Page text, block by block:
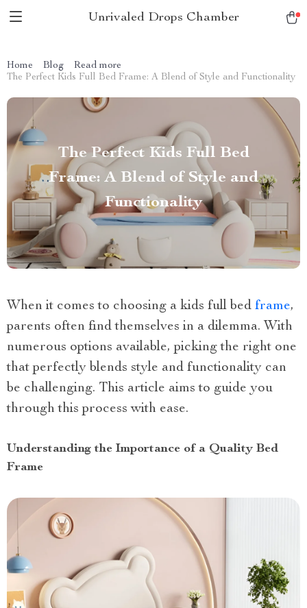
Unrivaled Drops Chamber
Home Blog
Read more
The Perfect Kids Full Bed Frame: A Blend of Style and Functionality
The Perfect Kids Full Bed
Frame: A Blend of Style and
Functionality
When it comes to choosing a kids full bed frame,
parents often find themselves in a dilemma. With
numerous options available, picking the right one
that perfectly blends style and functionality can
be challenging. This article aims to guide you
through this process with ease.
Understanding the Importance of a Quality Bed
Frame
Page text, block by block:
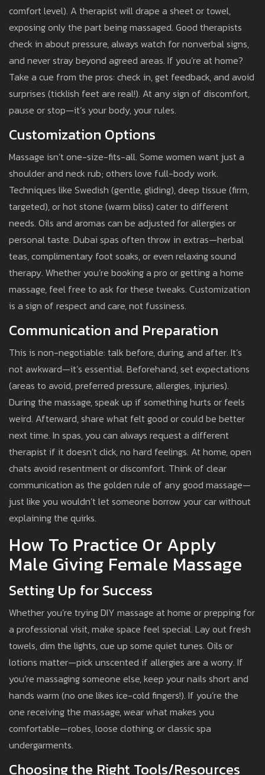
comfort level). A therapist will drape a sheet or towel,
exposing only the part being massaged. Good therapists
check in about pressure, always watch for nonverbal signs,
and never stray beyond agreed areas. If you’re at home?
Take a cue from the pros: check in, get feedback, and avoid
surprises (ticklish feet are real!). At any sign of discomfort,
pause or stop—it’s your body, your rules.
Customization Options
Massage isn’t one-size-fits-all. Some women want just a
shoulder and neck rub; others love full-body work.
Techniques like Swedish (gentle, gliding), deep tissue (firm,
targeted), or hot stone (warm bliss) cater to different
needs. Oils and aromas can be adjusted for allergies or
personal taste. Dubai spas often throw in extras—herbal
teas, complimentary foot soaks, or even relaxing sound
therapy. Whether you’re booking a pro or getting a home
massage, feel free to ask for these tweaks. Customization
is a sign of respect and care, not fussiness.
Communication and Preparation
This is non-negotiable: talk before, during, and after. It’s
not awkward—it’s essential. Beforehand, set expectations
(areas to avoid, preferred pressure, allergies, injuries).
During the massage, speak up if something hurts or feels
weird. Afterward, share what felt good or could be better
next time. In spas, you can always request a different
therapist if it doesn’t click, no hard feelings. At home, open
chats avoid resentment or discomfort. Think of clear
communication as the golden rule of any good massage—
just like you wouldn’t let someone borrow your car without
explaining the quirks.
How To Practice Or Apply
Male Giving Female Massage
Setting Up for Success
Whether you’re trying DIY massage at home or prepping for
a professional visit, make space feel special. Lay out fresh
towels, dim the lights, cue up some quiet tunes. Oils or
lotions matter—pick unscented if allergies are a worry. If
you’re massaging someone else, keep your nails short and
hands warm (no one likes ice-cold fingers!). If you’re the
one receiving the massage, wear what makes you
comfortable—robes, loose clothing, or classic spa
undergarments.
Choosing the Right Tools/Resources

**WORK INSTRUCTION**.
Exact repeat of the material above: every line from the one with "When it comes" through the one with "This is non-negotiable: talk", endpoints included, and nothing more. No pictures.

**EXERCISE OUTPUT**.
When it comes to choosing a kids full bed frame,
parents often find themselves in a dilemma. With
numerous options available, picking the right one
that perfectly blends style and functionality can
be challenging. This article aims to guide you
through this process with ease.
Understanding the Importance of a Quality Bed
Frame
Page text, block by block:
comfort level). A therapist will drape a sheet or towel,
exposing only the part being massaged. Good therapists
check in about pressure, always watch for nonverbal signs,
and never stray beyond agreed areas. If you’re at home?
Take a cue from the pros: check in, get feedback, and avoid
surprises (ticklish feet are real!). At any sign of discomfort,
pause or stop—it’s your body, your rules.
Customization Options
Massage isn’t one-size-fits-all. Some women want just a
shoulder and neck rub; others love full-body work.
Techniques like Swedish (gentle, gliding), deep tissue (firm,
targeted), or hot stone (warm bliss) cater to different
needs. Oils and aromas can be adjusted for allergies or
personal taste. Dubai spas often throw in extras—herbal
teas, complimentary foot soaks, or even relaxing sound
therapy. Whether you’re booking a pro or getting a home
massage, feel free to ask for these tweaks. Customization
is a sign of respect and care, not fussiness.
Communication and Preparation
This is non-negotiable: talk before, during, and after. It’s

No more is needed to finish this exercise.